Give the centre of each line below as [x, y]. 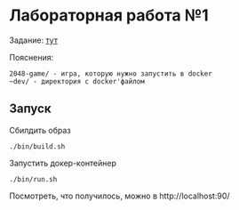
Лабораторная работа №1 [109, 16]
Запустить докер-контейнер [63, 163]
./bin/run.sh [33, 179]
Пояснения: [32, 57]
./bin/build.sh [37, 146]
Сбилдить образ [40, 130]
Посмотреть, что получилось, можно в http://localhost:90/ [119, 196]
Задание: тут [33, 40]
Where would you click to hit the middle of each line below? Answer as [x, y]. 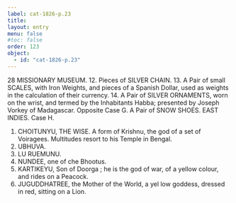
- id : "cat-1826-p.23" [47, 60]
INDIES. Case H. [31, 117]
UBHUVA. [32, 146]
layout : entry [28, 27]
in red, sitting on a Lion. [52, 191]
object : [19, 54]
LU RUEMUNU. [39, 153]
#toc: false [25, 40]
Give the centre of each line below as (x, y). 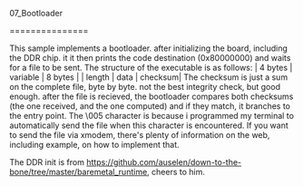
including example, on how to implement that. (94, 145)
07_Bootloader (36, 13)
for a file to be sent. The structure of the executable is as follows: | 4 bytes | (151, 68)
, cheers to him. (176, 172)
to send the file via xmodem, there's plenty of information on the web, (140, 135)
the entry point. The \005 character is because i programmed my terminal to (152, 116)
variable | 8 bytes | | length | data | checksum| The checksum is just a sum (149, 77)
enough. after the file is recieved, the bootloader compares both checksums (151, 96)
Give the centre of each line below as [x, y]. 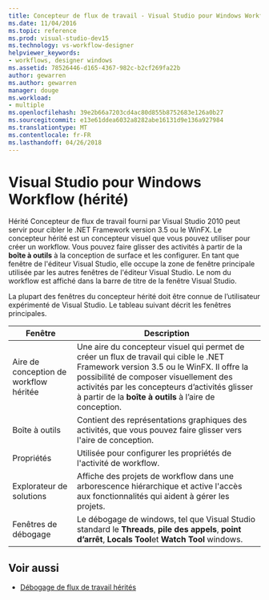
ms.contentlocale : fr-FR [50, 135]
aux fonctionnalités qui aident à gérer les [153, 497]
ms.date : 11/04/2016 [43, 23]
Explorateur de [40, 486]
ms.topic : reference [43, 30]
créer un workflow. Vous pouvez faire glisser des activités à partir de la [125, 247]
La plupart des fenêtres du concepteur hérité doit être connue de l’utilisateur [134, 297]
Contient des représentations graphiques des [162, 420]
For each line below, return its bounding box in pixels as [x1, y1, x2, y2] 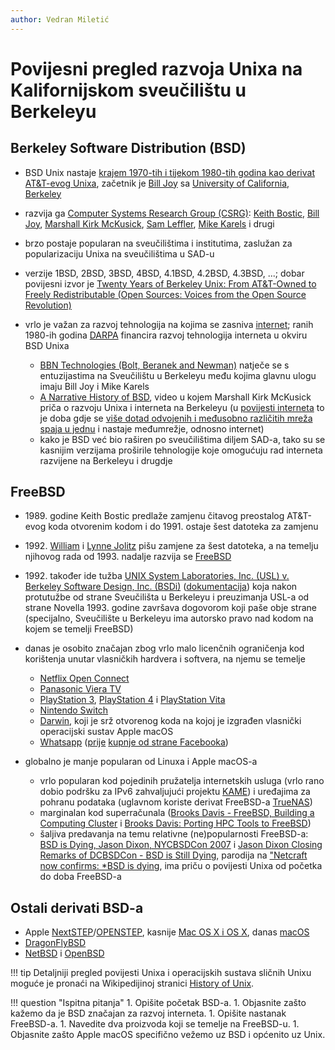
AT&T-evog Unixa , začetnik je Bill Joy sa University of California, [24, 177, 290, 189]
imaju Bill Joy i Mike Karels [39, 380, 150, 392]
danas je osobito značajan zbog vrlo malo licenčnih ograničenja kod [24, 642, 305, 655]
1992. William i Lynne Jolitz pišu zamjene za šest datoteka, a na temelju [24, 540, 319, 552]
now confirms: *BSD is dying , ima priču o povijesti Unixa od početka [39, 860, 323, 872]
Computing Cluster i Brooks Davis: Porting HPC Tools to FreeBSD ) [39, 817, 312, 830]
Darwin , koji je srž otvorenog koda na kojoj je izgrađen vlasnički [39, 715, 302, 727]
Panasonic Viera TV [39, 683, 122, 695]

========================

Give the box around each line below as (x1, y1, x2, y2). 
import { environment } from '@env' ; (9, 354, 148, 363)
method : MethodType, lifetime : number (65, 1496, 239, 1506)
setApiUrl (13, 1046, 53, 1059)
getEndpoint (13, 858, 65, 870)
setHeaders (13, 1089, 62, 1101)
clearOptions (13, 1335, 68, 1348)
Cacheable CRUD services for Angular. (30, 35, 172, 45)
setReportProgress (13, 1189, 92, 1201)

========================

### YOUR TASK
Keeping every character as it is, restate the lines above that run from the line with "1992. William i" through the line with "Computing Cluster i", both included, and nothing else.

### EXERCISE SOLUTION
1992. William i Lynne Jolitz pišu zamjene za šest datoteka, a na temelju [24, 540, 319, 552]
now confirms: *BSD is dying , ima priču o povijesti Unixa od početka [39, 860, 323, 872]
Computing Cluster i Brooks Davis: Porting HPC Tools to FreeBSD ) [39, 817, 312, 830]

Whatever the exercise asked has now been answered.